▶ _Work item_:
Output only the lines from the start of the entries through the line holding "commercial [18, 79, 67, 91]". Each line must match the original exactly.

▶ _Data provided_:
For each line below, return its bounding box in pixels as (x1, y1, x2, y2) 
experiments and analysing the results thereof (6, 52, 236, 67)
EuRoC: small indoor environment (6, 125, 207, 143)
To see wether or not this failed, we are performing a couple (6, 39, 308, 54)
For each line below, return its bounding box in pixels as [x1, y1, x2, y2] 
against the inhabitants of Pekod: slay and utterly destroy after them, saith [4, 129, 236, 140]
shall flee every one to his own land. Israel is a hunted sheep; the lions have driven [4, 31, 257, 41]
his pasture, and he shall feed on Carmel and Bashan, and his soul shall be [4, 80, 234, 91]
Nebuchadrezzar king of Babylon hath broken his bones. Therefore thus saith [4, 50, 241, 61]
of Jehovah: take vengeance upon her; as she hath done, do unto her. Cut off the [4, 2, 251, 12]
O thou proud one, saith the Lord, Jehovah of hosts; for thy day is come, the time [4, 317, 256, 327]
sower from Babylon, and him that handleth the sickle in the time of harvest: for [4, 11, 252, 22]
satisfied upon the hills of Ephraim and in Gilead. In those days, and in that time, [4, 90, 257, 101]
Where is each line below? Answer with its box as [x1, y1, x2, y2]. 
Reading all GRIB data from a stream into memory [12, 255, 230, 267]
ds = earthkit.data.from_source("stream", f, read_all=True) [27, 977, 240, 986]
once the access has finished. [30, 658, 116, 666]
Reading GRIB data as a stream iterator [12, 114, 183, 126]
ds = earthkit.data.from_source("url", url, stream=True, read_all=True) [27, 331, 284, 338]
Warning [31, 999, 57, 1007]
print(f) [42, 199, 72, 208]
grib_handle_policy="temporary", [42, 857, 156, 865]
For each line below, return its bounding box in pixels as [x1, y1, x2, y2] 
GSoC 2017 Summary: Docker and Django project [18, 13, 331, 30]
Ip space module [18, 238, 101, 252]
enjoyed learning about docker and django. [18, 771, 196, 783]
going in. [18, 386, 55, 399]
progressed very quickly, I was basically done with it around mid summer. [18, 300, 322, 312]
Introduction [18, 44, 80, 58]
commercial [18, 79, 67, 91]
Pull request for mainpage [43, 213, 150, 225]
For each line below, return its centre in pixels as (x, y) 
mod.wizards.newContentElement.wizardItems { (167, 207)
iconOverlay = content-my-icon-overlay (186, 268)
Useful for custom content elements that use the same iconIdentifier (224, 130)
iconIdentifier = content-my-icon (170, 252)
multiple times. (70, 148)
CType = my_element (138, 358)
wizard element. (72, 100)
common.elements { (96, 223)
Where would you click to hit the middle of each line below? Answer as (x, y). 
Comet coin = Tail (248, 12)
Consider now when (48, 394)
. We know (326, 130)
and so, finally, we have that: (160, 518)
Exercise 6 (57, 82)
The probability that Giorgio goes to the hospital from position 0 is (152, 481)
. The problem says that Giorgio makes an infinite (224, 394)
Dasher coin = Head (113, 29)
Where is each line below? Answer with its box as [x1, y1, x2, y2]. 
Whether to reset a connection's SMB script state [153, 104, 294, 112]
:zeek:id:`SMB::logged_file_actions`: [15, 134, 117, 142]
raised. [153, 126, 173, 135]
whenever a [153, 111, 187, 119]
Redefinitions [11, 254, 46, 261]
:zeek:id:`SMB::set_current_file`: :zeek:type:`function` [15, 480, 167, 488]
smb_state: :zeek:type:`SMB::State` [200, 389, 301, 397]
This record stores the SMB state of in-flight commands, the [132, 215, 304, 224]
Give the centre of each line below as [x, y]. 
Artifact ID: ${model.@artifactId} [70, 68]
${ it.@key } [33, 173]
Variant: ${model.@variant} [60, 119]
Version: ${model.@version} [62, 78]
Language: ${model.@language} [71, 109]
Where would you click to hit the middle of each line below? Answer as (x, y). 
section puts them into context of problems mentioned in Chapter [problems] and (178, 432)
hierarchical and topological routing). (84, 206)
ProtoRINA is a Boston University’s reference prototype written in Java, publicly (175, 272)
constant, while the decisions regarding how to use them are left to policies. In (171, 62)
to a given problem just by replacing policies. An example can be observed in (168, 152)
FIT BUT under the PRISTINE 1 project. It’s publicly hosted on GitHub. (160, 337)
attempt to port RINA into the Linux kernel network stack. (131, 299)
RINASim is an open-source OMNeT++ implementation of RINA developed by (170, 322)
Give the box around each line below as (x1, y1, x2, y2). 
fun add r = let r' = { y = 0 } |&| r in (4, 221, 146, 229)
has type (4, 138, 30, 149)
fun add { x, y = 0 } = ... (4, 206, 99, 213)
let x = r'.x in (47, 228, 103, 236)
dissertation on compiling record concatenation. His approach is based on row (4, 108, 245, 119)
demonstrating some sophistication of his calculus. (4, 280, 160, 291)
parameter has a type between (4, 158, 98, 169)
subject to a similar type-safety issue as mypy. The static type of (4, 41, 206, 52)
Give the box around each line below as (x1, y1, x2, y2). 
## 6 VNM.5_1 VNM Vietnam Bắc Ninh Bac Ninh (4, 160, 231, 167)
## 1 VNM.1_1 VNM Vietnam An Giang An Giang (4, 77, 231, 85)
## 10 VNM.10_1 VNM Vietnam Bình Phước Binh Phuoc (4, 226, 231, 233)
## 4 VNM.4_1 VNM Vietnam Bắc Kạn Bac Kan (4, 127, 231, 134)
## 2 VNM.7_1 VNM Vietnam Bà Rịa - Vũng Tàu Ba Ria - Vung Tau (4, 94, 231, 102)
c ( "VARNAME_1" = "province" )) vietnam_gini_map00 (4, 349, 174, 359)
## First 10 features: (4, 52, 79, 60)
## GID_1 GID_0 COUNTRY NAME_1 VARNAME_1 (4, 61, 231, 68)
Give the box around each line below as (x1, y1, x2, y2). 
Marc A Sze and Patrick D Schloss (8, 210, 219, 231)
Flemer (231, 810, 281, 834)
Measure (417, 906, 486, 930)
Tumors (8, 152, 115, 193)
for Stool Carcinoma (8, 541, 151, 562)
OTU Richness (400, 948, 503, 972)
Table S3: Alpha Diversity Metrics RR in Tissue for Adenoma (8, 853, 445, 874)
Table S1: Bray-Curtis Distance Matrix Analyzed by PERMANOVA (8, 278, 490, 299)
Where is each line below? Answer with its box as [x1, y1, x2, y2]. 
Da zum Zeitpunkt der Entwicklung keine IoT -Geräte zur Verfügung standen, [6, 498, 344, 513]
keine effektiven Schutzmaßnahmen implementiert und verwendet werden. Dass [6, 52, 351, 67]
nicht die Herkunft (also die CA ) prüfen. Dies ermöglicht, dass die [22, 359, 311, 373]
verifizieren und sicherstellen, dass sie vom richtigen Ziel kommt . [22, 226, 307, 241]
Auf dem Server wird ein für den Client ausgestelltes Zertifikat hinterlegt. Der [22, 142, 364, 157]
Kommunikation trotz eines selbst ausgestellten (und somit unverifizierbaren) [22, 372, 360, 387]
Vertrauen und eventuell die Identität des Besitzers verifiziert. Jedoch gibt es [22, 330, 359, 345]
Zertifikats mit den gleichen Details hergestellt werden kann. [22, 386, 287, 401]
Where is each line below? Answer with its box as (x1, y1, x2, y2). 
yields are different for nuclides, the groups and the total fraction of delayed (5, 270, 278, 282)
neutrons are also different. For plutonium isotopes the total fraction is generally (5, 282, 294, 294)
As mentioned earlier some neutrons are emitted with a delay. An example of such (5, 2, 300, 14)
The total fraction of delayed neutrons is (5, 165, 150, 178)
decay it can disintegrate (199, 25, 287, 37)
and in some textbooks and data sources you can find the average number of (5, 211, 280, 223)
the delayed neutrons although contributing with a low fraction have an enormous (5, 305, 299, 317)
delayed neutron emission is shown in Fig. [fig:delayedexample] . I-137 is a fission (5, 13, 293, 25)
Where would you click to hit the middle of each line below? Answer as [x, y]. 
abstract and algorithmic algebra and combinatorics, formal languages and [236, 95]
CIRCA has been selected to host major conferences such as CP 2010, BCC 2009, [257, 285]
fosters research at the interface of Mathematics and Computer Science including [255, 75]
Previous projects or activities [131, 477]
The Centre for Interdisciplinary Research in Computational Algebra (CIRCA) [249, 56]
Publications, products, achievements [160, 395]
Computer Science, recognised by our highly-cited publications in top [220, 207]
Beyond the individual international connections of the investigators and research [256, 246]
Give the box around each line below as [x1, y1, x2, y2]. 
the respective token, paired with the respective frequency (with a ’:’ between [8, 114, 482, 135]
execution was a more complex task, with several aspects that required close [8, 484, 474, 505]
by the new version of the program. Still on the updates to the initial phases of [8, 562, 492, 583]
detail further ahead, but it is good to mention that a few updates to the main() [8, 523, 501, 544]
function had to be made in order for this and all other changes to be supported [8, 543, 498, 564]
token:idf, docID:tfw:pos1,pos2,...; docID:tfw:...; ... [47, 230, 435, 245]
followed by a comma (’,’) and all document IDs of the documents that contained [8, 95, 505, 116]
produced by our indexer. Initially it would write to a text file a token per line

▶ _Expected answer_:
For each line below, return its bounding box in pixels as (x1, y1, x2, y2) 
experiments and analysing the results thereof (6, 52, 236, 67)
EuRoC: small indoor environment (6, 125, 207, 143)
To see wether or not this failed, we are performing a couple (6, 39, 308, 54)
For each line below, return its bounding box in pixels as [x1, y1, x2, y2] 
against the inhabitants of Pekod: slay and utterly destroy after them, saith [4, 129, 236, 140]
shall flee every one to his own land. Israel is a hunted sheep; the lions have driven [4, 31, 257, 41]
his pasture, and he shall feed on Carmel and Bashan, and his soul shall be [4, 80, 234, 91]
Nebuchadrezzar king of Babylon hath broken his bones. Therefore thus saith [4, 50, 241, 61]
of Jehovah: take vengeance upon her; as she hath done, do unto her. Cut off the [4, 2, 251, 12]
O thou proud one, saith the Lord, Jehovah of hosts; for thy day is come, the time [4, 317, 256, 327]
sower from Babylon, and him that handleth the sickle in the time of harvest: for [4, 11, 252, 22]
satisfied upon the hills of Ephraim and in Gilead. In those days, and in that time, [4, 90, 257, 101]
Where is each line below? Answer with its box as [x1, y1, x2, y2]. 
Reading all GRIB data from a stream into memory [12, 255, 230, 267]
ds = earthkit.data.from_source("stream", f, read_all=True) [27, 977, 240, 986]
once the access has finished. [30, 658, 116, 666]
Reading GRIB data as a stream iterator [12, 114, 183, 126]
ds = earthkit.data.from_source("url", url, stream=True, read_all=True) [27, 331, 284, 338]
Warning [31, 999, 57, 1007]
print(f) [42, 199, 72, 208]
grib_handle_policy="temporary", [42, 857, 156, 865]
For each line below, return its bounding box in pixels as [x1, y1, x2, y2] 
GSoC 2017 Summary: Docker and Django project [18, 13, 331, 30]
Ip space module [18, 238, 101, 252]
enjoyed learning about docker and django. [18, 771, 196, 783]
going in. [18, 386, 55, 399]
progressed very quickly, I was basically done with it around mid summer. [18, 300, 322, 312]
Introduction [18, 44, 80, 58]
commercial [18, 79, 67, 91]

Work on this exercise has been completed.